Coagulated Bliss was written and recorded shortly after Full of Hell completed When No Birds Sang, their collaborative album with Nothing. Working with the Philadelphia shoegazers gave Full of Hell new insight into the emotional and artistic power of classic pop songwriting, and to the importance of following a song where it wants to go. “That was a good experience of learning how to find what actually services a song,” Hazard says. “Even with Roots of Earth Are Consuming My Home, even when we’ve had an extreme grindcore influence, I still wanted it to be catchy.” Walker also cites the band’s work with The Body for helping him to “recognize that there was value in pop music.” Accordingly, Coagulated Bliss features some of Full of Hell’s strongest songwriting: Gone is the frenetic flailing of Garden of Burning Apparitions and Weeping Choir; in its stead is a richer, thicker sound, one that’s considerably less ornamented—and somehow heavier than ever.

While the focus on songwriting already makes Coagulated Bliss the most grounded album in Full of Hell’s catalogue, it’s also the first Full of Hell record that tries in earnest to reflect the world around it—not in some broad, monotony-of-evil way, but the everyday horrors of life in small town America. Three of the four members of the band were raised in Ocean City. Hazard and Bland still live there, while Walker is located in central Pennsylvania and bassist Samuel DiGristine relocated to Philadelphia. “The American dream is small towns,” Hazard says. “But anyone that’s grown up in a small town realizes it’s just as f*cked up in a small town as it is in a big city—if not more, because it’s more condensed.” 

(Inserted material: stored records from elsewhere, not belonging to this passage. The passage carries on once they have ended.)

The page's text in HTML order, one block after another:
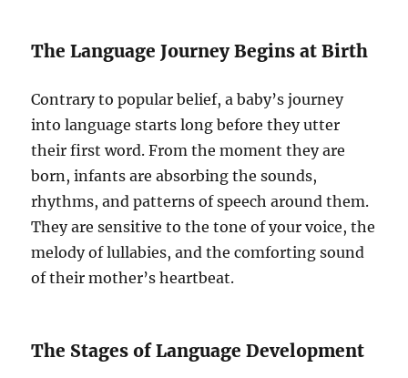
The Language Journey Begins at Birth
Contrary to popular belief, a baby’s journey
into language starts long before they utter
their first word. From the moment they are
born, infants are absorbing the sounds,
rhythms, and patterns of speech around them.
They are sensitive to the tone of your voice, the
melody of lullabies, and the comforting sound
of their mother’s heartbeat.
The Stages of Language Development
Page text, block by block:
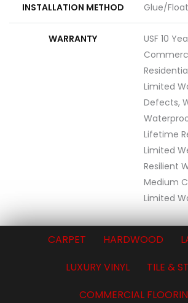
INSTALLATION METHOD Glue/
WARRANTY
USF 10
Limited
Defects,
Lifetime
Limited
Resilient
Medium
Limited
CARPET HARDWOOD
LUXURY VINYL
TILE &
COMMERCIAL
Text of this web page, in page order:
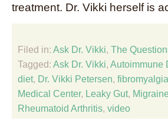
treatment. Dr. Vikki herself is
Filed in: Ask Dr. Vikki, The
Tagged: Ask Dr. Vikki, Autoimmune
diet, Dr. Vikki Petersen, fibromyalgia
Medical Center, Leaky Gut,
Rheumatoid Arthritis, video
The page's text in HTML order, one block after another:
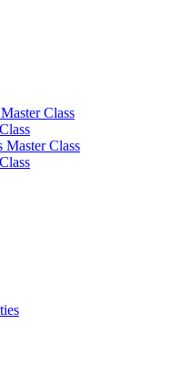
Class
Master Class
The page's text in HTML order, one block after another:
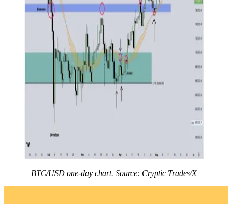
BTC/USD one-day chart. Source: Cryptic Trades/X
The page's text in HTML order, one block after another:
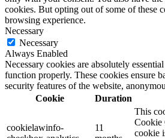
cookies. But opting out of some of these
browsing experience.
Necessary
Necessary
Always Enabled
Necessary cookies are absolutely
function properly. These cookies ensure
security features of the website,
Cookie
Duration
cookielawinfo-
11
This
Cookie
cookie
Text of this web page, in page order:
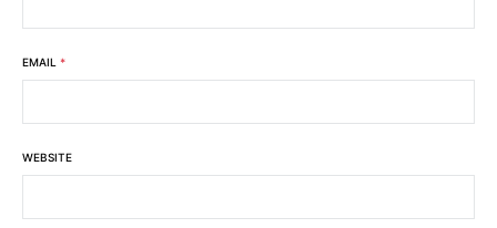
EMAIL *
WEBSITE
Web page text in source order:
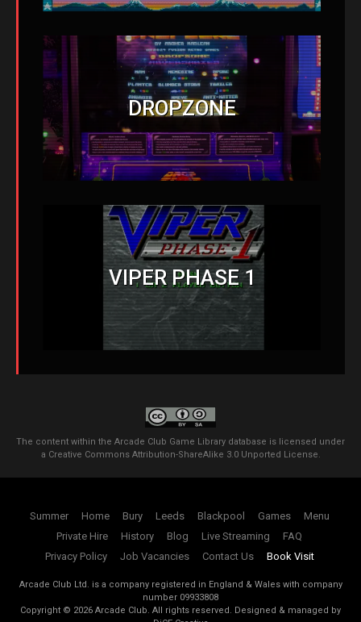
DROPZONE
VIPER PHASE 1
The content within the Arcade Club Game Library database is licensed under
a Creative Commons Attribution-ShareAlike 3.0 Unported License.
Summer Home Bury Leeds Blackpool Games
Menu
Private Hire
History Blog Live Streaming
FAQ
Privacy Policy
Job Vacancies Contact Us Book Visit
Arcade Club Ltd. is a company registered in England & Wales with company
number 09933808
Copyright © 2026 Arcade Club. All rights reserved. Designed & managed by
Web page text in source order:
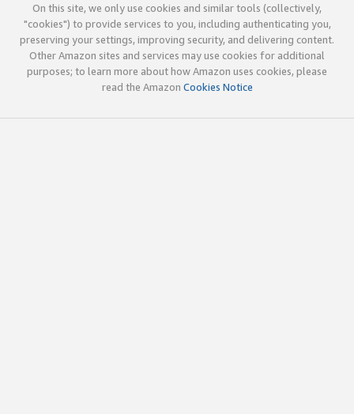
On this site, we only use cookies and similar tools (collectively,
"cookies") to provide services to you, including authenticating you,
preserving your settings, improving security, and delivering content.
Other Amazon sites and services may use cookies for additional
purposes; to learn more about how Amazon uses cookies, please
read the Amazon Cookies Notice
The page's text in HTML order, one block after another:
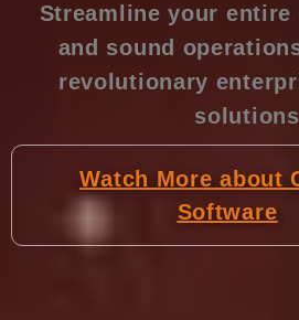
Streamline your
and sound
revolutionary
solutions
Watch More about
Software
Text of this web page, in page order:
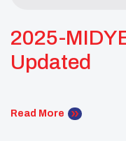
2025-
Updated
Read More
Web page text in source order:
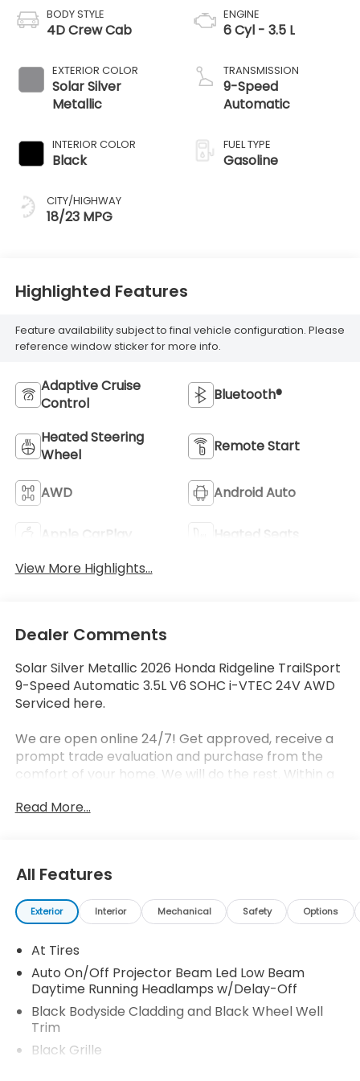
BODY STYLE
4D Crew Cab
EXTERIOR COLOR
Solar Silver
Metallic
INTERIOR COLOR
Black
CITY/HIGHWAY
18/23 MPG
ENGINE
6 Cyl - 3.5 L
TRANSMISSION
9-Speed
Automatic
FUEL TYPE
Gasoline
Highlighted Features
Feature availability subject to final vehicle configuration. Please
reference window sticker for more info.
Adaptive Cruise
Control
Bluetooth®
Heated Steering
Wheel
Remote Start
AWD Android Auto
Apple CarPlay
Heated Seats
View More Highlights...
Dealer Comments
Solar Silver Metallic 2026 Honda Ridgeline TrailSport
9-Speed Automatic 3.5L V6 SOHC i-VTEC 24V AWD
Serviced here.
We are open online 24/7! Get approved, receive a
prompt trade evaluation and purchase from the
comfort of your home. We will do the rest. Within a
for any new or pre-owned vehicle. Call us, message
Read More...
All Features
Exterior Interior Mechanical Safety Options
At Tires
Auto On/Off Projector Beam Led Low Beam
Daytime Running Headlamps w/Delay-Off
Black Bodyside Cladding and Black Wheel Well
Trim
Black Grille
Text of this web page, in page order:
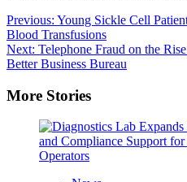
Post
navigation
Previous: Young Sickle Cell
Blood Transfusions
Next: Telephone Fraud on the
Better Business Bureau
More Stories
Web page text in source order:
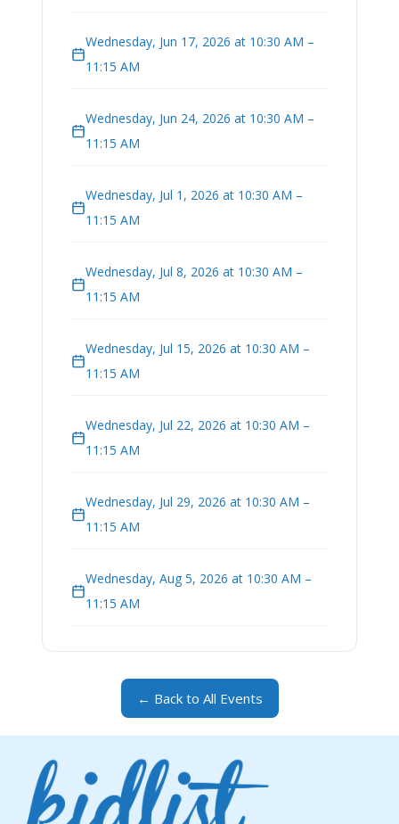
Wednesday, Jun 17, 2026 at 10:30 AM –
11:15 AM
Wednesday, Jun 24, 2026 at 10:30 AM –
11:15 AM
Wednesday, Jul 1, 2026 at 10:30 AM –
11:15 AM
Wednesday, Jul 8, 2026 at 10:30 AM –
11:15 AM
Wednesday, Jul 15, 2026 at 10:30 AM –
11:15 AM
Wednesday, Jul 22, 2026 at 10:30 AM –
11:15 AM
Wednesday, Jul 29, 2026 at 10:30 AM –
11:15 AM
Wednesday, Aug 5, 2026 at 10:30 AM –
11:15 AM
← Back to All Events
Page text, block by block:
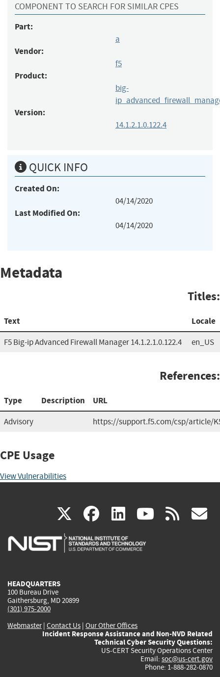
COMPONENT TO SEARCH FOR SIMILAR CPES
Part:
a
Vendor:
f5
Product:
big-
Version:
14.1.2.1.0.122.4
QUICK INFO
Created On:
04/14/2020
Last Modified On:
04/14/2020
Metadata
Titles:
Text Locale
F5 Big-ip Advanced Firewall Manager 14.1.2.1.0.122.4 en_US
References:
Type Description URL
Advisory https://support.f5.com/csp/article/
CPE Usage
View Vulnerabilities
X(link
is
facebook
(link
is
linkedin
(link
is
(link rss
HEADQUARTERS
100 Bureau Drive
Gaithersburg, MD 20899
(301) 975-2000
Webmaster| Contact Us | Our Other Offices
Incident Response Assistance and Non-NVD Related
Technical Cyber Security Questions:
US-CERT Security Operations Center
Email: soc@us-cert.gov
Phone: 1-888-282-0870
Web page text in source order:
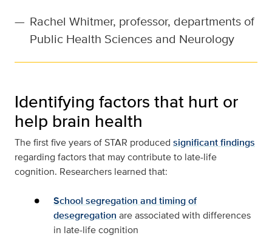
— Rachel Whitmer, professor, departments of
Public Health Sciences and Neurology
Identifying factors that hurt or
help brain health
The first five years of STAR produced significant findings
regarding factors that may contribute to late-life
cognition. Researchers learned that:
School segregation and timing of
desegregation are associated with differences
in late-life cognition

Walker’s lyrics have always framed their suffering with what he calls “fantastical, metaphorical sh*t,” but on Coagulated Bliss his writing is clear and direct. The album’s title is meant partly to reflect the idea of the over-pursuit of happiness leading to misery—whether in addiction, greed, or anything else. “Your happiness is just out of reach and you don’t know why,” he says. “Too much of this bliss, you think you’ve found your endpoint, but it’s really just this small, tiny, little thing that’s going to ruin your f*cking life. And that could be anything."  The album’s viciousness and Walker’s clear reading of the world around him might scan as misanthropy, but it comes from a place of disappointment that’s driven by a deep love for people and life and the world. “There’s not a lot of anger, to be honest,” he says. “I’ve never felt anger when we’re playing, ever. It feels like electricity that’s built up in my body that has to get out. But I feel more profoundly sorrowful than I ever do anger.” 

The world may be in a constant state of bitter flux, but Full of Hell have never sounded more at home in it. “We’ve shed any kind of ‘do we belong in this space, what do people expect of us,’” Walker says. “The joy is in the pursuit.” The loosening of their grip on the direction of their music has made it feel paradoxically closer to the bone. “People tend to burrow themselves so deeply into things they love,” Walker says. “It’s too much of a good thing, and it almost cheapens it.” By paring back their sound, Full of Hell aren’t just finding a new way forward: They’re proving that a little bit less of a good thing can add up to so much more.